How Our Data on WordPress Plugin Vulnerabilities Compares to the WPScan Vulnerability Database

When it comes to getting vulnerability data on WordPress plugins you have two main options, there is the data provided with our service and that from the WPScan Vulnerability Database, which is widely used (though often not disclosed as the source). While years ago we recommended WPScan’s data as a good option for a lot websites since it was available for free, over time the quality of their data has gotten worse and worse, making it irresponsible to recommend using that anymore.

Part of the quality issue is that they are not adding many vulnerabilities. In September for example, we added 79 new vulnerabilities, while they only added 25. Part of the reason for that low number is that they are missing many of the vulnerabilities we have discovered and disclosed, in September there were 33 we had done that with.

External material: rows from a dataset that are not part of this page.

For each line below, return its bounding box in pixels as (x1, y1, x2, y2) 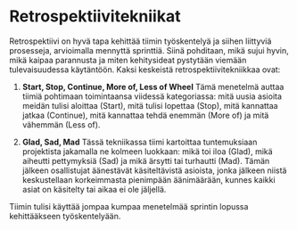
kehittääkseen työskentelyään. (9, 210, 121, 221)
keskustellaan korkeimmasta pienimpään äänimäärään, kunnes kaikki (21, 174, 276, 185)
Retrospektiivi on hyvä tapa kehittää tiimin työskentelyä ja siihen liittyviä (9, 36, 272, 46)
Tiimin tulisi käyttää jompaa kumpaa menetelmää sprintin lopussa (9, 201, 249, 211)
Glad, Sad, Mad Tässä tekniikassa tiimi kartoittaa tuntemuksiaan (21, 136, 258, 147)
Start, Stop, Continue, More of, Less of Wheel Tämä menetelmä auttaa (21, 81, 285, 92)
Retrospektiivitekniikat (9, 6, 181, 27)
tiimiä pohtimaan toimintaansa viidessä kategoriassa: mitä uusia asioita (21, 91, 283, 102)
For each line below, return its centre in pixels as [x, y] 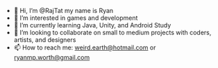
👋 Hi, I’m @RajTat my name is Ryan [64, 11]
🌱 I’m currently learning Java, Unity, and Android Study [92, 25]
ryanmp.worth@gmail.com [52, 57]
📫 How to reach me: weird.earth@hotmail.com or [85, 47]
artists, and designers [45, 40]
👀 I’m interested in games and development [76, 18]
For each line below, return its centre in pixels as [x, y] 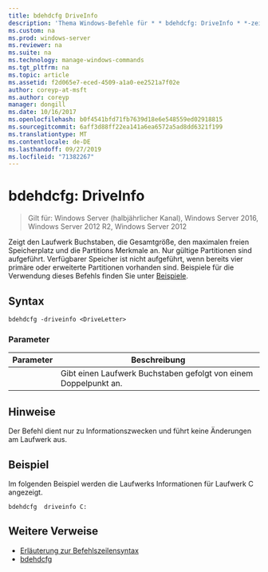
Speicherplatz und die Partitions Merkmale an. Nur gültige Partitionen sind [130, 250]
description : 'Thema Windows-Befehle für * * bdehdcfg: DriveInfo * [124, 23]
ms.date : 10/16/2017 [43, 112]
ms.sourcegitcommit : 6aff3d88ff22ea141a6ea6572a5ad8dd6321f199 [116, 127]
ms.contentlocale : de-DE [49, 142]
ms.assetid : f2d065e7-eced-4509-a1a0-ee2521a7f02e [94, 82]
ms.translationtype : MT [48, 134]
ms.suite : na [30, 53]
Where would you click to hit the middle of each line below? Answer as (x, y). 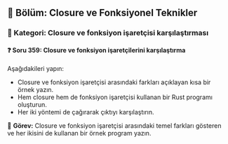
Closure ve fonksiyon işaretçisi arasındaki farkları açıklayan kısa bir (114, 82)
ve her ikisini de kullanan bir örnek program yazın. (79, 133)
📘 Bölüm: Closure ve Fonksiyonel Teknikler (102, 13)
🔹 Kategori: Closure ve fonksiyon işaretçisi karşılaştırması (108, 33)
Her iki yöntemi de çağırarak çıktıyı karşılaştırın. (86, 112)
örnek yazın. (35, 89)
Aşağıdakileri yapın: (36, 68)
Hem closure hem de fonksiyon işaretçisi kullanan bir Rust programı (115, 97)
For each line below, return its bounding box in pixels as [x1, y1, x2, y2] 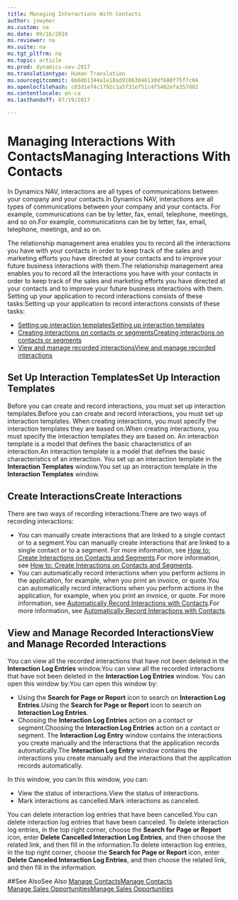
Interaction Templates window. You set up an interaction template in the [7, 462, 218, 471]
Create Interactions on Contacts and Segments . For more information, [17, 553, 220, 562]
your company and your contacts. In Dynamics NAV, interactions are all [7, 194, 214, 203]
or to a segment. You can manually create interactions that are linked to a [17, 538, 230, 547]
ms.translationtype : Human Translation [7, 70, 126, 77]
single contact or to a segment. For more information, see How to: [17, 545, 211, 554]
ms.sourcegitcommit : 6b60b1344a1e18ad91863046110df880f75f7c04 [7, 76, 199, 84]
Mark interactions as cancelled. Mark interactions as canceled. [17, 797, 200, 805]
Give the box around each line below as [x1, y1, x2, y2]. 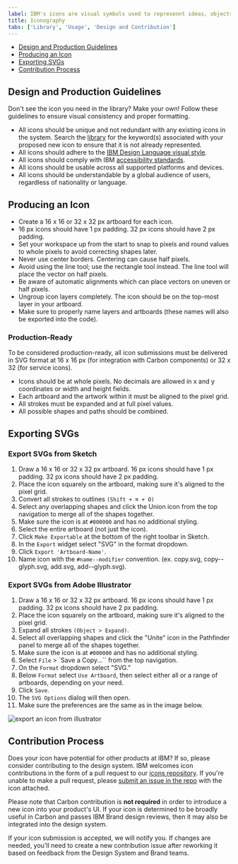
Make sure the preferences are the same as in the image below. [18, 701, 203, 709]
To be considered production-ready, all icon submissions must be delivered [8, 349, 228, 357]
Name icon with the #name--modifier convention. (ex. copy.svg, [18, 555, 203, 563]
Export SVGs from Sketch [8, 449, 97, 459]
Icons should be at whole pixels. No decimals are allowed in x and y [18, 377, 215, 385]
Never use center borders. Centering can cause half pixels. [18, 255, 191, 263]
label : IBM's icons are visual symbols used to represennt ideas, [8, 10, 208, 18]
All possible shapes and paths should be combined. [18, 407, 169, 416]

Since we have frequently discovered vulnerabilities that are likely to go on to be widely exploited, missing those is going to leave users in the dark when they have the greatest need for this type of data. Amazingly, they are intentionally not including vulnerabilities we discover unless they can find someone who has copied our reports to cite instead of us, for reasons that don’t make sense.

For the vulnerabilities that they add what we have found is that they don’t do proper due diligence so they include false reports of vulnerabilities and also falsely claim that unfixed vulnerabilities have been fixed. What good is warning about vulnerabilities if you are incorrectly led to believe they have been fixed?